Wang Yan, Zhang Hang, Zhong Haolin, Xue Zhidong
Institute of Medical Artificial Intelligence, Binzhou Medical College, Yantai, Shandong 264003, China.
School of Life Science and Technology, Huazhong University of Science and Technology, Wuhan, Hubei 430074, China.
Comput Struct Biotechnol J. 2021 Feb 2;19:1145-1153. doi: 10.1016/j.csbj.2021.01.041. eCollection 2021.

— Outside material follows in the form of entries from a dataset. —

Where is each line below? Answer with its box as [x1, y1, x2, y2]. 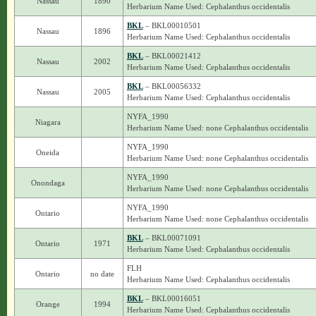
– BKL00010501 [142, 21, 201, 30]
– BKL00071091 [142, 233, 201, 242]
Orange [35, 300, 60, 308]
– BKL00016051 [142, 294, 201, 303]
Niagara [35, 118, 61, 126]
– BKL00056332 [142, 82, 201, 90]
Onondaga [30, 178, 65, 187]
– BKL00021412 [142, 51, 201, 60]
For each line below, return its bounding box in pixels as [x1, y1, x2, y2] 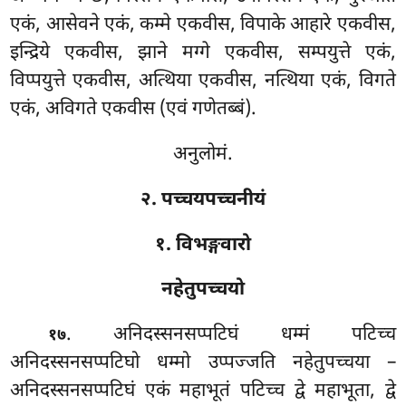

Protein domains are the basic units of proteins that can fold, function, and evolve independently. Knowledge of protein domains is critical for protein classification, understanding their biological functions, annotating their evolutionary mechanisms and protein design. Thus, over the past two decades, a number of protein domain identification approaches have been developed, and a variety of protein domain databases have also been constructed. This review divides protein domain prediction methods into two categories, namely sequence-based and structure-based. These methods are introduced in detail, and their advantages and limitations are compared. Furthermore, this review also provides a comprehensive overview of popular online protein domain sequence and structure databases. Finally, we discuss potential improvements of these prediction methods.
蛋白质结构域是蛋白质能够独立折叠、发挥功能并进化的基本单元。蛋白质结构域的知识对于蛋白质分类、理解其生物学功能、诠释其进化机制以及蛋白质设计至关重要。因此,在过去二十年中,已经开发了许多蛋白质结构域识别方法,并且还构建了各种蛋白质结构域数据库。本综述将蛋白质结构域预测方法分为两类,即基于序列的方法和基于结构的方法。详细介绍了这些方法,并比较了它们的优缺点。此外,本综述还全面概述了流行的在线蛋白质结构域序列和结构数据库。最后,我们讨论了这些预测方法的潜在改进。